In 1883 Lieutenant J.C. Fremont, Jr., U.S.N., in command of the schooner Drift, was detailed for the first Gulf Stream current investigation to be made from a vessel at anchor. The vessel was supplied with 700 fathoms of galvanized wire rope three-quarters of an inch in diameter, and instructions issued to observe current at various places near the 100 fathom curve along the Coast, and also in the stream between Jupiter Inlet and Memory Rock. The Drift is a small deep-draft schooner of about 100 tons. Not being fitted with a steam windlass, the rope, which was coiled on deck, was veered and hove in by hand. In spite of this, Lieutenant Fremont succeeded in occupying five stations across the channel, the deepest anchorage being over 400 fathoms. The currents were observed by floating cans attached to a log line. It was discovered that, "contrary to expectation, the greatest velocity was not found at the supposed center of the stream, but somewhat to the westward of it. The greatest velocity noted was 4.7 knots in latitude 27o05' north and longitude 79o44' west. The depth here was only 190 fathoms, the distance west from the supposed axis 10 miles, and from the Florida coast about 20 miles."
Before beginning the description of the Blake's examination of the Gulf Stream under my command there is one other investigation to which allusion should be made. His Highness the Prince of Monaco during the past years has been engaged in scientific researches on the coast of France. The object of his examination was primarily for the purpose of discovering the cause of the departure of the sardines from the Bay of Biscay; but in connection with this he has devoted much of his time to a study of the eastern portion of the Gulf Stream. In order to discover the velocity and direction of this current he adopted the method of floats, but carried it out in a manner and magnitude never before attempted. His floats were barrels and bottles to a limited number, but mostly were specially constructed copper globes, and all were ballasted so as to expose as little surface as possible to the wind and waves. The ballast of the barrels and globes was suspended several feet below the surface of the water, and so arranged that by the time the float accumulated a quantity of material (barnacles, grass, etc.) the ballast would become detached.

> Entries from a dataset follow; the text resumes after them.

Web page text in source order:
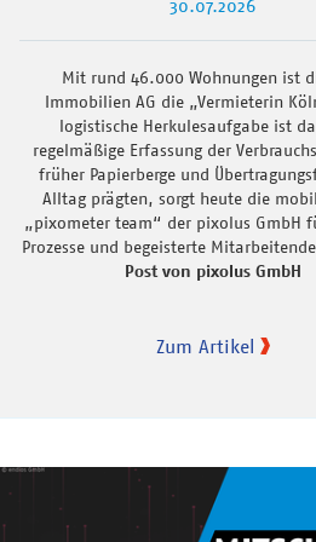
30.07.2026
Mit rund 46.000 Wohnungen ist
Immobilien AG die „Vermieterin
logistische Herkulesaufgabe ist
regelmäßige Erfassung der
früher Papierberge und
Alltag prägten, sorgt heute die
„pixometer team“ der pixolus GmbH
Prozesse und begeisterte
Post von pixolus GmbH
Zum Artikel
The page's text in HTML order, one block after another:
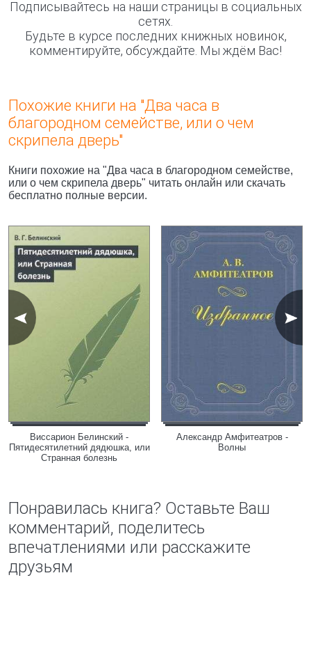
Подписывайтесь на наши страницы в социальных
сетях.
Будьте в курсе последних книжных новинок,
комментируйте, обсуждайте. Мы ждём Вас!
Похожие книги на "Два часа в
благородном семействе, или о чем
скрипела дверь"
Книги похожие на "Два часа в благородном семействе,
или о чем скрипела дверь" читать онлайн или скачать
бесплатно полные версии.
Виссарион Белинский -
Пятидесятилетний дядюшка, или
Странная болезнь
Александр Амфитеатров -
Волны
Понравилась книга? Оставьте Ваш
комментарий, поделитесь
впечатлениями или расскажите
друзьям
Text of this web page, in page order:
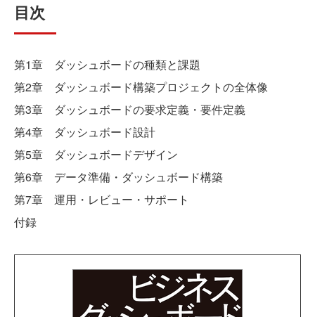
目次
第1章 ダッシュボードの種類と課題
第2章 ダッシュボード構築プロジェクトの全体像
第3章 ダッシュボードの要求定義・要件定義
第4章 ダッシュボード設計
第5章 ダッシュボードデザイン
第6章 データ準備・ダッシュボード構築
第7章 運用・レビュー・サポート
付録

He put overboard from his yacht no less than one thousand six hundred and seventy-five of these floats. In 1885, one hundred and thirty-nine in a distance 170 miles northwest of Azores. In 1886, over five hundred more were placed along the twentieth meridian off the coast of France. In 1887, nine hundred and thirty-one were set adrift between the Azores and Newfoundland, and afterwards another line farther to the northward and eastward in the region of the supposed northeast extension of the stream near the fiftieth parallel. Dividing each of the lines into thirds for purposes of study, he found that most of the floats traveling to the southward came from the southward and middle groups, and of those going to the northward and eastward most of them belonged to the northern groups, but there were some from each group which had traveled in the opposite directions. Of those placed between the Azores and Newfoundland, one from near the northern end of the line and one from near the middle were found in Ireland, others from near the same points traveled to the coast of Norway, and more were distributed along the shores of France, Spain, and Africa. None of those started near the Azores were found north of Lisbon. Two of those from the northern end of the line off the coast of France found their way to the West Indies.